● Your task: In the entries below, repeat only the lines between those holding "Recall that for a particle we have (90, 246)" and "contain both uncertainties", inclusive. Leave pictures out.

● Data:
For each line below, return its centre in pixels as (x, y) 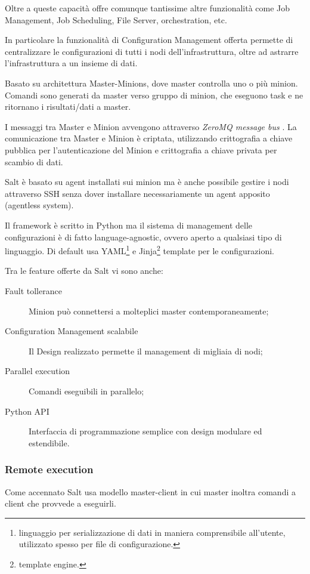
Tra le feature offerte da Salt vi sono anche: (84, 271)
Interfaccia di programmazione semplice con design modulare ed (145, 431)
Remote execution (49, 469)
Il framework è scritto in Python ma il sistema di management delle (129, 225)
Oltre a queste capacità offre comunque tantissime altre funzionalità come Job (148, 8)
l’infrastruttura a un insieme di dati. (71, 63)
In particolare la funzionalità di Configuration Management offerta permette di (149, 40)
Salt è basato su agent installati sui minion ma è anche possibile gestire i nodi (147, 182)
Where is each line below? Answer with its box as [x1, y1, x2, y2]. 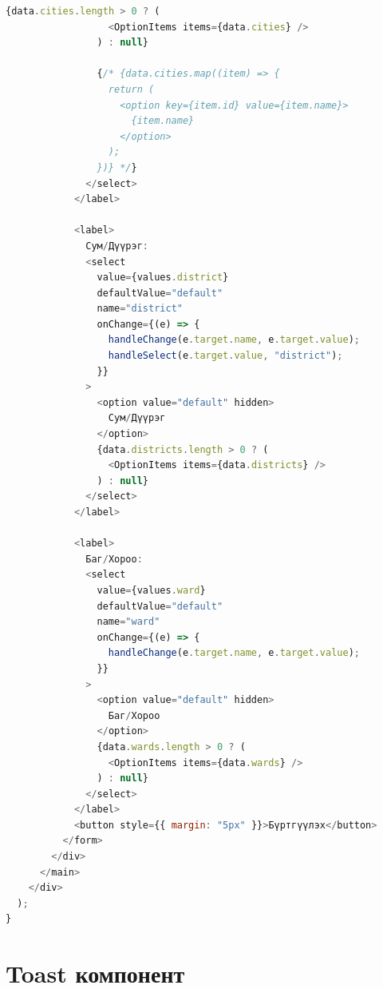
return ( [108, 83, 155, 95]
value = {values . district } [97, 272, 229, 284]
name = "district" [97, 303, 183, 315]
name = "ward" [97, 616, 160, 628]
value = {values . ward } [97, 584, 206, 596]
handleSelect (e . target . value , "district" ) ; [108, 350, 343, 362]
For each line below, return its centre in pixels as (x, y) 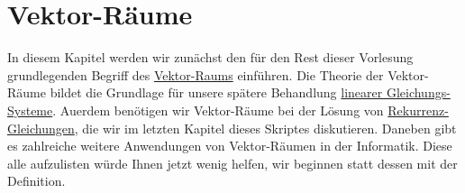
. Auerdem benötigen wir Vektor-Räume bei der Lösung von (218, 110)
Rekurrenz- (418, 110)
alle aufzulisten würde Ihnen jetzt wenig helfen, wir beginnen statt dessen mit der (232, 163)
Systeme (30, 110)
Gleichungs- (418, 92)
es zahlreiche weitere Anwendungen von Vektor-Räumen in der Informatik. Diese (230, 146)
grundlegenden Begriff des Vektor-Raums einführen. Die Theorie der (196, 74)
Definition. (36, 181)
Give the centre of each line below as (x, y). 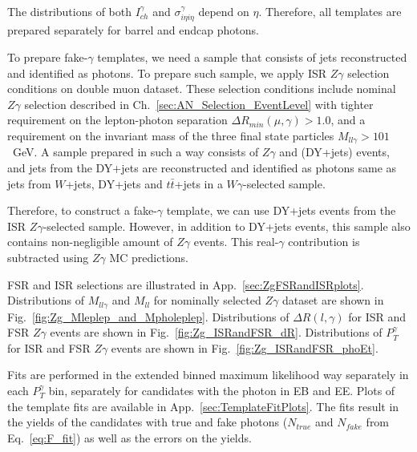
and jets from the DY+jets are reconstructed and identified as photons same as (202, 168)
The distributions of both (70, 11)
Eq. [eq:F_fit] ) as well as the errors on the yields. (130, 437)
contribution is (324, 242)
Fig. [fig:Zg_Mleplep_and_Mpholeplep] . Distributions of (148, 316)
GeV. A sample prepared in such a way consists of (136, 152)
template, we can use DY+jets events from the (281, 210)
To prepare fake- (48, 57)
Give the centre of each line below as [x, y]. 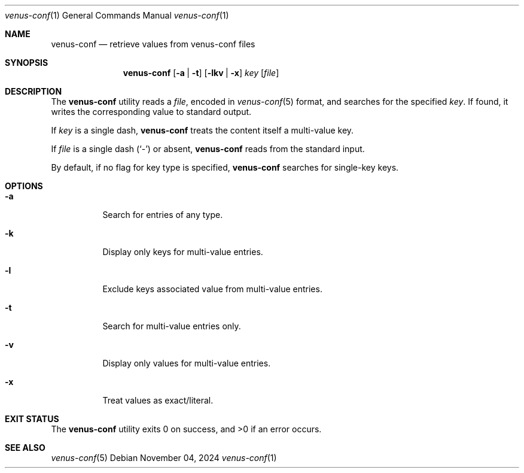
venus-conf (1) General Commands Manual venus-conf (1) [117, 15]
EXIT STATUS [32, 419]
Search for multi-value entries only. [172, 326]
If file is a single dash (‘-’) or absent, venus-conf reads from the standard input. [208, 149]
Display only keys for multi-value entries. [183, 252]
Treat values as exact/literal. [158, 400]
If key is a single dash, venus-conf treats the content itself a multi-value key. [202, 130]
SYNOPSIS [27, 63]
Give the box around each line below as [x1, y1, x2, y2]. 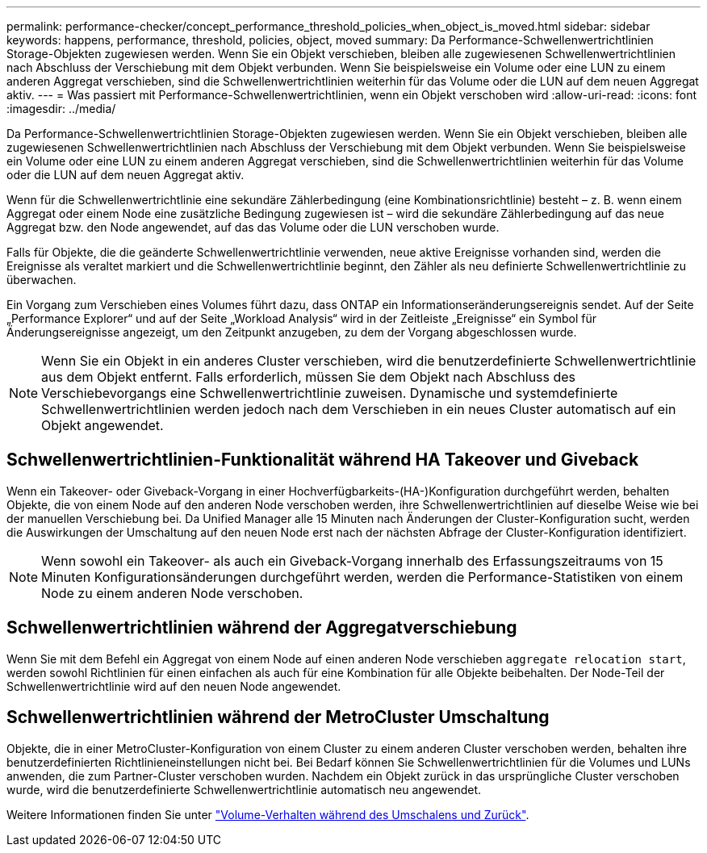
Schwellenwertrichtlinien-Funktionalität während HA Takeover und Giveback [6, 449, 639, 470]
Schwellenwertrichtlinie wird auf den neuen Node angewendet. [6, 679, 341, 693]
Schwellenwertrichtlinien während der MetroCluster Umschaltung [6, 707, 550, 728]
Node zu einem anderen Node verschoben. [41, 584, 303, 601]
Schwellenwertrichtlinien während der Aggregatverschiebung [6, 617, 517, 638]
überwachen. [6, 273, 77, 286]
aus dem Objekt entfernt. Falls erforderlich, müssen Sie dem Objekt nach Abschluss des [41, 369, 576, 385]
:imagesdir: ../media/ [6, 102, 116, 115]
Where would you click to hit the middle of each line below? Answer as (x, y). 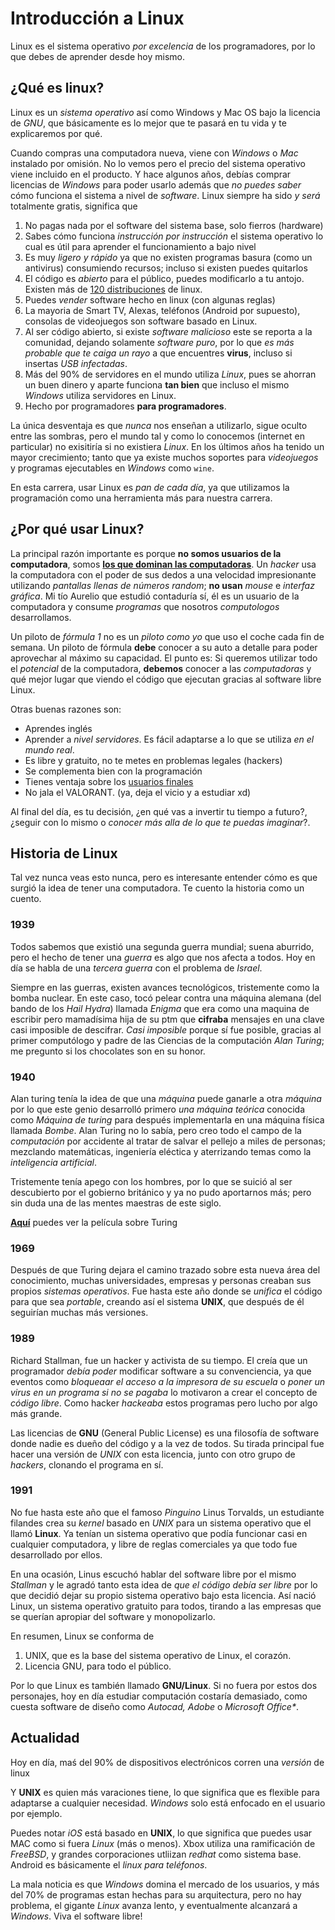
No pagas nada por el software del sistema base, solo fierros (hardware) (174, 225)
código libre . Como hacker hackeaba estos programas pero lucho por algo (164, 1403)
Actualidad (45, 1738)
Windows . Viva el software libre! (76, 1916)
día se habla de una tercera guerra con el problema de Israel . (136, 968)
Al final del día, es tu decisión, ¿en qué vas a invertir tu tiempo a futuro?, (159, 811)
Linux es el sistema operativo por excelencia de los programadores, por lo (163, 46)
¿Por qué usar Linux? (77, 529)
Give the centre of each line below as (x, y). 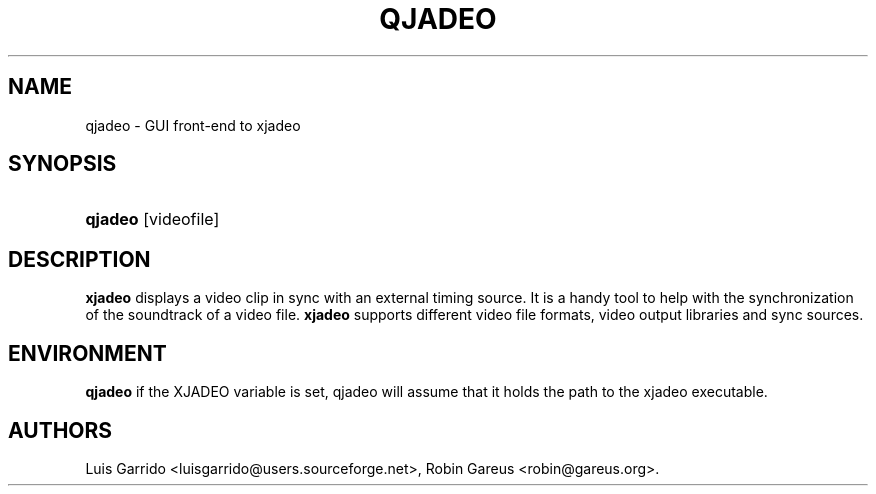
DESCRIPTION (79, 259)
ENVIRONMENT (87, 353)
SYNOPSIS (62, 164)
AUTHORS (60, 430)
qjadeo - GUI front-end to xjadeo (193, 125)
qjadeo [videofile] (152, 219)
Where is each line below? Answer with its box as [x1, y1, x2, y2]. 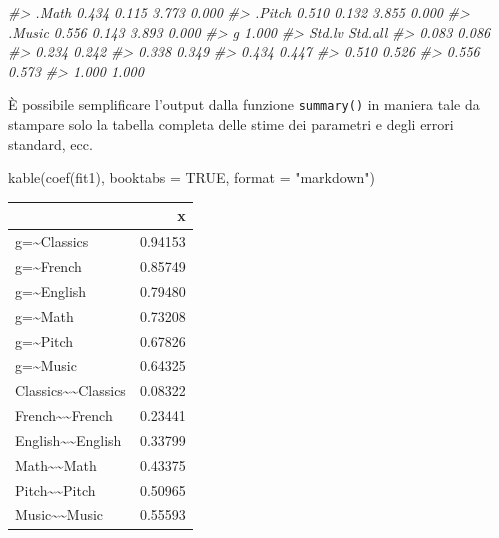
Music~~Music [15, 504, 104, 525]
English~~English [15, 429, 122, 450]
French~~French [15, 405, 113, 426]
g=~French [15, 256, 82, 276]
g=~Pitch [15, 330, 74, 351]
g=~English [15, 280, 87, 301]
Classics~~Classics [15, 380, 126, 401]
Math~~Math [15, 454, 97, 475]
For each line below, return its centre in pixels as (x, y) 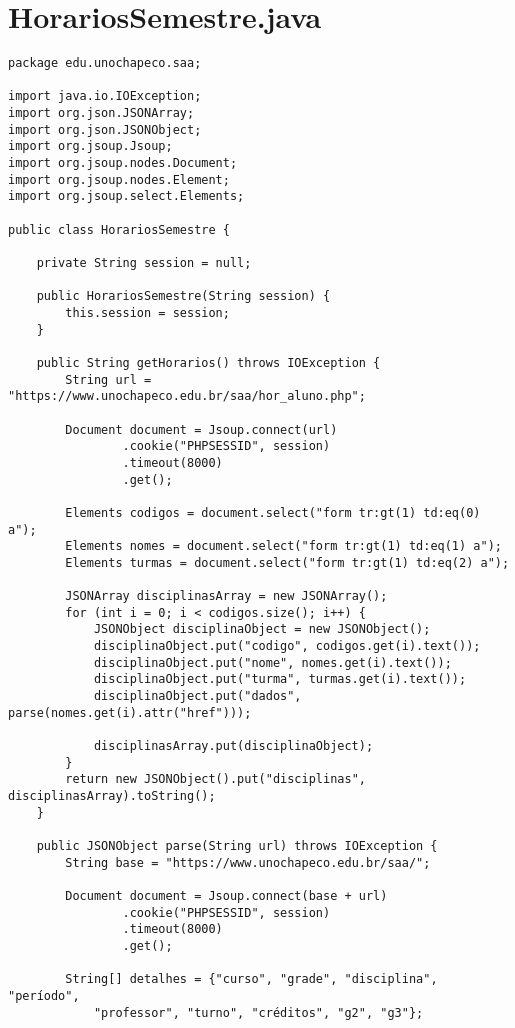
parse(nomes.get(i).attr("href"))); (130, 712)
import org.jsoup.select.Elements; (126, 196)
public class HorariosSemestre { (119, 229)
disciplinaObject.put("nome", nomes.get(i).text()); (272, 662)
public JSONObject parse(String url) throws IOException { (237, 845)
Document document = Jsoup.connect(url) (201, 429)
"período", (44, 995)
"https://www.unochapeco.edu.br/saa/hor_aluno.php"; (187, 396)
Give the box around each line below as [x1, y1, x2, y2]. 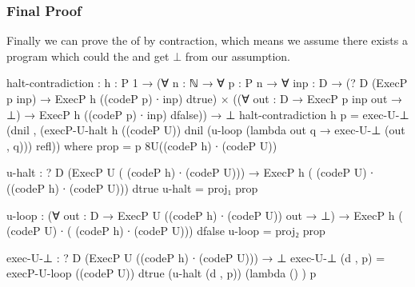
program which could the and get [6, 47, 170, 64]
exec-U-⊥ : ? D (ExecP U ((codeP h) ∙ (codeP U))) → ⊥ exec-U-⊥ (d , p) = [6, 249, 385, 265]
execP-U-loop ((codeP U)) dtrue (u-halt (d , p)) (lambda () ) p [6, 265, 317, 281]
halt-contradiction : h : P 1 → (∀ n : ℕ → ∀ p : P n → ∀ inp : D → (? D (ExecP [6, 74, 408, 91]
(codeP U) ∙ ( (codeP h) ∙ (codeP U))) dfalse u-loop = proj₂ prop [6, 222, 325, 239]
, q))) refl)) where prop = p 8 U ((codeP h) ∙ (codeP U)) [6, 137, 277, 153]
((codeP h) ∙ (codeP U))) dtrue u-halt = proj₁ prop [6, 179, 258, 196]
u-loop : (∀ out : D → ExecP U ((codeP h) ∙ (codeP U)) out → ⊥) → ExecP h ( [6, 206, 403, 223]
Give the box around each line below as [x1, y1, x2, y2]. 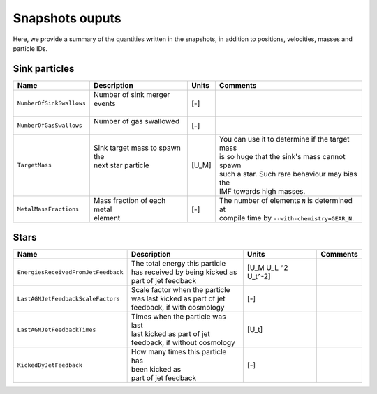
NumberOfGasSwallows [17, 122, 83, 129]
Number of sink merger [93, 89, 170, 99]
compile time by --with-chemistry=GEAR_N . [219, 213, 355, 222]
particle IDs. [13, 44, 48, 52]
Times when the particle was [131, 312, 226, 321]
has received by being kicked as [131, 267, 237, 277]
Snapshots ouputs [13, 10, 121, 26]
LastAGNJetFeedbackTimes [17, 326, 96, 333]
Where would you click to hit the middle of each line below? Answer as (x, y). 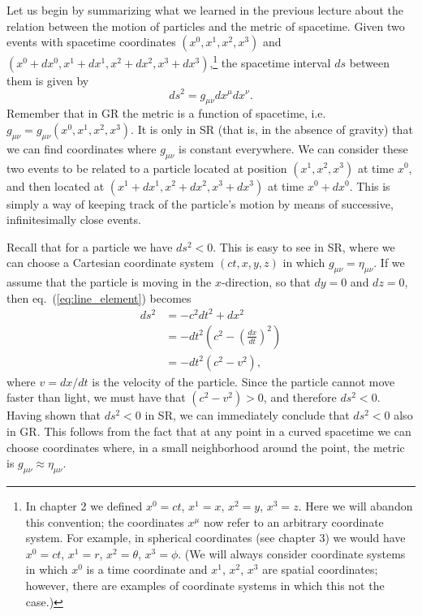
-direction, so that (266, 282)
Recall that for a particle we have (90, 246)
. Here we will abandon (355, 506)
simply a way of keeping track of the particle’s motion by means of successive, (200, 203)
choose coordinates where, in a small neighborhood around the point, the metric (206, 447)
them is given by (48, 80)
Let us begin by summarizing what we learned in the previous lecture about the (205, 10)
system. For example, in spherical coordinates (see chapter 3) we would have (215, 538)
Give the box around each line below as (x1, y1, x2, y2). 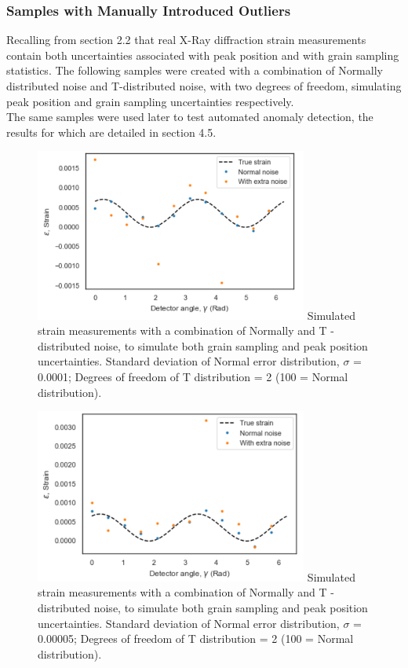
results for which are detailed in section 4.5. (6, 123, 217, 140)
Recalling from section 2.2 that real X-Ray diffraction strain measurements (6, 31, 366, 48)
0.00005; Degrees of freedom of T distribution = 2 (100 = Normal (38, 630, 354, 647)
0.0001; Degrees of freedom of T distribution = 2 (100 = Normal (38, 368, 348, 384)
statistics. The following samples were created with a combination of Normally (6, 62, 383, 79)
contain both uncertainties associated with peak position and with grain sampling (6, 46, 399, 63)
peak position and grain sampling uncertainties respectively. (6, 93, 294, 109)
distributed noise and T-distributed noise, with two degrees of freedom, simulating (6, 78, 402, 94)
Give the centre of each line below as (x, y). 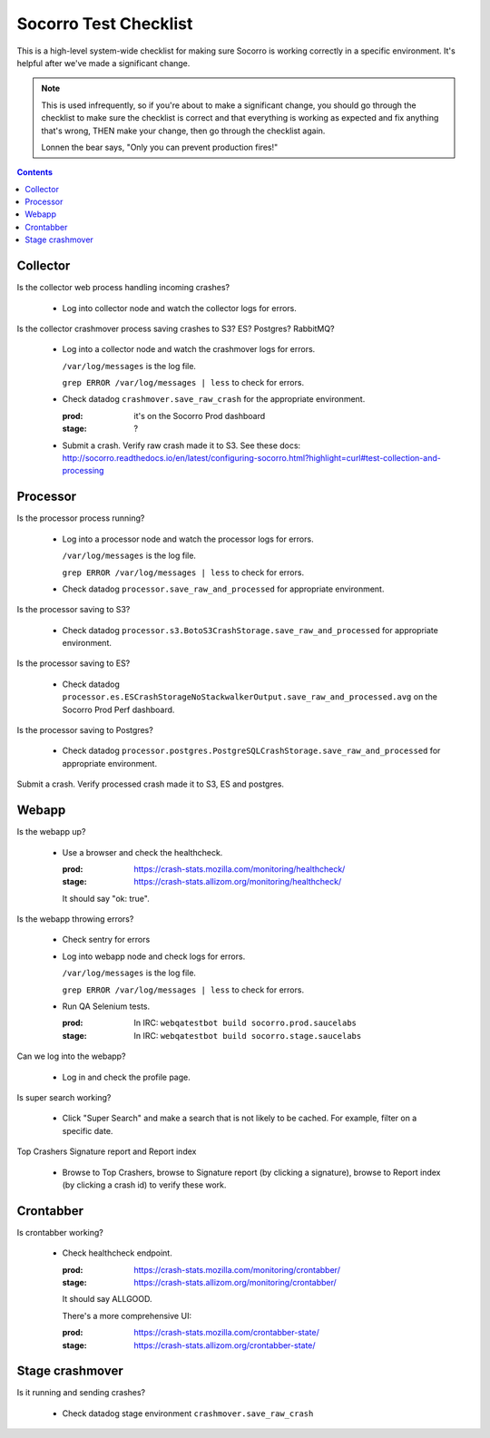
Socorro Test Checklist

● Result for this task:
Recall that for a particle we have (90, 246)
. Here we will abandon (355, 506)
simply a way of keeping track of the particle’s motion by means of successive, (200, 203)
choose coordinates where, in a small neighborhood around the point, the metric (206, 447)
them is given by (48, 80)
Let us begin by summarizing what we learned in the previous lecture about the (205, 10)
system. For example, in spherical coordinates (see chapter 3) we would have (215, 538)
Give the box around each line below as (x1, y1, x2, y2). 
results for which are detailed in section 4.5. (6, 123, 217, 140)
Recalling from section 2.2 that real X-Ray diffraction strain measurements (6, 31, 366, 48)
0.00005; Degrees of freedom of T distribution = 2 (100 = Normal (38, 630, 354, 647)
0.0001; Degrees of freedom of T distribution = 2 (100 = Normal (38, 368, 348, 384)
statistics. The following samples were created with a combination of Normally (6, 62, 383, 79)
contain both uncertainties associated with peak position and with grain sampling (6, 46, 399, 63)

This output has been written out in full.